Monday, December 26, 2011

The Presentation of Jesus

http://liturgicalyear.files.wordpress.com/2011/02/jesus-at-the-presentation-of-the-temple.jpg
This Sunday is the celebration of the naming of Jesus.  I don't have a favourite picture of that, and I'm not sure I've seen any famous ones.  It would, after all, have more than likely happened ina very small ceremony with a rabbi.  However I do have an all-time favourite picture of the presentation of Jesus at the temple.  What a wonderful set of expressions on their faces.  In Luke it reads:

"When the time of their purification accounrding to the Law of Moses had been completed, Joseph and Mary took him to Jerusalem to present him to the Lord..."
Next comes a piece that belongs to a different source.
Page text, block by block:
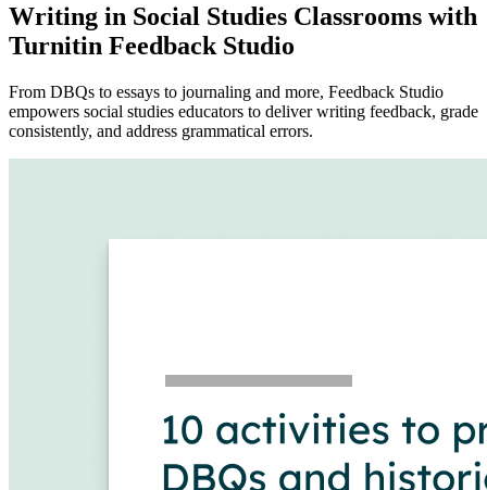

The purification to which Luke refers can be found in the Old Testament, but as a rough synopsis I can tell you that Mary would have been considered unclean for 40 days after the birth of a son and 80 days after the birth of a daughter.  During this period of time she would have been forbidden many activities and probably would have simply rested and been with her child.  After her 40 days were finished she would have made her way to the local Mikvah, or special baths kept in every Jewish community.  Under the watchful eye of a Mikvah attendent she would have removed all of her clothing, her jewellery, bandages, even scabs are suspect, and immersed herself three times in the water.  When every inch of her had been wet, she would be considered ritually clean and able to resume the life of a wife and citizen again.

Jesus, who would have been circumcised eight days after birth (the Naming of Jesus) would have travelled with them to Jerusalem to be presented at the temple as a first-born son.  Two pigeons or two turtle-doves were a sacrifice to be given on this occasion.  Although it isn't time yet for us to celebrate the presentation, the two events are so closely linked in my mind that I can't help but want to tie them together.  After all, we know so few things about Jesus's childhood that those pivotal moments from when the wise men left them to return to the East and the shepherds returned to their flocks, and when Jesus astounds us all at the age of twelve at the temple, we have only assumptions, and a few facts on which to base everything we know of the childhood of God.